# DATA RECORDS

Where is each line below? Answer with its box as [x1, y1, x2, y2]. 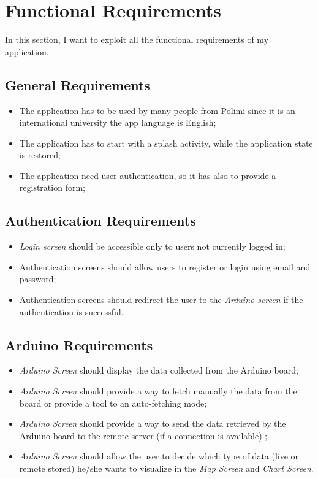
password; [19, 272, 56, 285]
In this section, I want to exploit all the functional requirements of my [5, 33, 269, 46]
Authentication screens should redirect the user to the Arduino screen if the [19, 293, 303, 306]
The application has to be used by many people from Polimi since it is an [19, 104, 295, 117]
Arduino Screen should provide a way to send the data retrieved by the [19, 417, 286, 430]
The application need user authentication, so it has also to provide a [19, 169, 276, 182]
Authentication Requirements [5, 211, 196, 230]
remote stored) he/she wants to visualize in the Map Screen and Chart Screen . [19, 462, 314, 475]
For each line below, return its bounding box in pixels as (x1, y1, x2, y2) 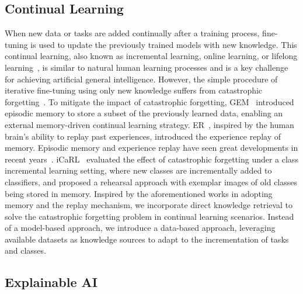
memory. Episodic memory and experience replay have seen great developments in (5, 141, 298, 154)
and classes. (5, 244, 46, 257)
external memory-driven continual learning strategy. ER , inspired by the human (5, 118, 294, 130)
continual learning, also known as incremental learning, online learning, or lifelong (5, 50, 298, 62)
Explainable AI (5, 273, 97, 291)
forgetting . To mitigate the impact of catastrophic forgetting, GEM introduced (5, 95, 294, 108)
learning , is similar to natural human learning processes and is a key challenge (5, 61, 288, 73)
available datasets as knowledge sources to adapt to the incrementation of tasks (5, 233, 289, 245)
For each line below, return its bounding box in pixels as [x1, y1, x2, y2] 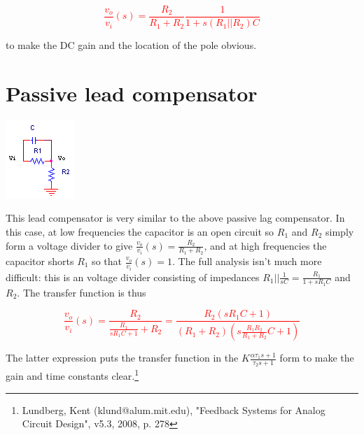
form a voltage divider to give [6, 238, 133, 252]
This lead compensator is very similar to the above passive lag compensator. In [6, 211, 345, 225]
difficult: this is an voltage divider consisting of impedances [6, 269, 260, 284]
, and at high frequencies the [204, 238, 327, 252]
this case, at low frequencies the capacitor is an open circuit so [6, 224, 274, 238]
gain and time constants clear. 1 [6, 366, 139, 383]
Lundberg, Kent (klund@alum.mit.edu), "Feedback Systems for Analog [22, 402, 325, 417]
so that [92, 254, 122, 269]
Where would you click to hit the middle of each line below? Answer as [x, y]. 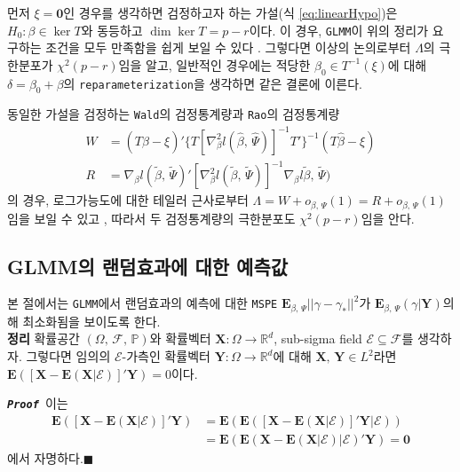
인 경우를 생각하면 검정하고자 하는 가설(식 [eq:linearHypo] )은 [230, 12]
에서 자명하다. [45, 457]
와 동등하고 [112, 30]
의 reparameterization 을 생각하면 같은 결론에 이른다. [213, 83]
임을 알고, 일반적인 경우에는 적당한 [214, 64]
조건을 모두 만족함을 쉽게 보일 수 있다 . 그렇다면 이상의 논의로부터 [228, 47]
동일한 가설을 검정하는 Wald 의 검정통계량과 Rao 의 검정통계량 [174, 114]
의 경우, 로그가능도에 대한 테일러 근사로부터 [128, 200]

# ASSIGNMENT
Each line from the one containing "gain and time" through the last line above should be retyped exactly, and no other line. Any picture is to be left out.

# RESULT FOR THIS TASK
gain and time constants clear. 1 [6, 366, 139, 383]
Lundberg, Kent (klund@alum.mit.edu), "Feedback Systems for Analog [22, 402, 325, 417]
so that [92, 254, 122, 269]
Where would you click to hit the middle of each line below? Answer as [x, y]. 
인 경우를 생각하면 검정하고자 하는 가설(식 [eq:linearHypo] )은 [230, 12]
에서 자명하다. [45, 457]
와 동등하고 [112, 30]
의 reparameterization 을 생각하면 같은 결론에 이른다. [213, 83]
임을 알고, 일반적인 경우에는 적당한 [214, 64]
조건을 모두 만족함을 쉽게 보일 수 있다 . 그렇다면 이상의 논의로부터 [228, 47]
동일한 가설을 검정하는 Wald 의 검정통계량과 Rao 의 검정통계량 [174, 114]
의 경우, 로그가능도에 대한 테일러 근사로부터 [128, 200]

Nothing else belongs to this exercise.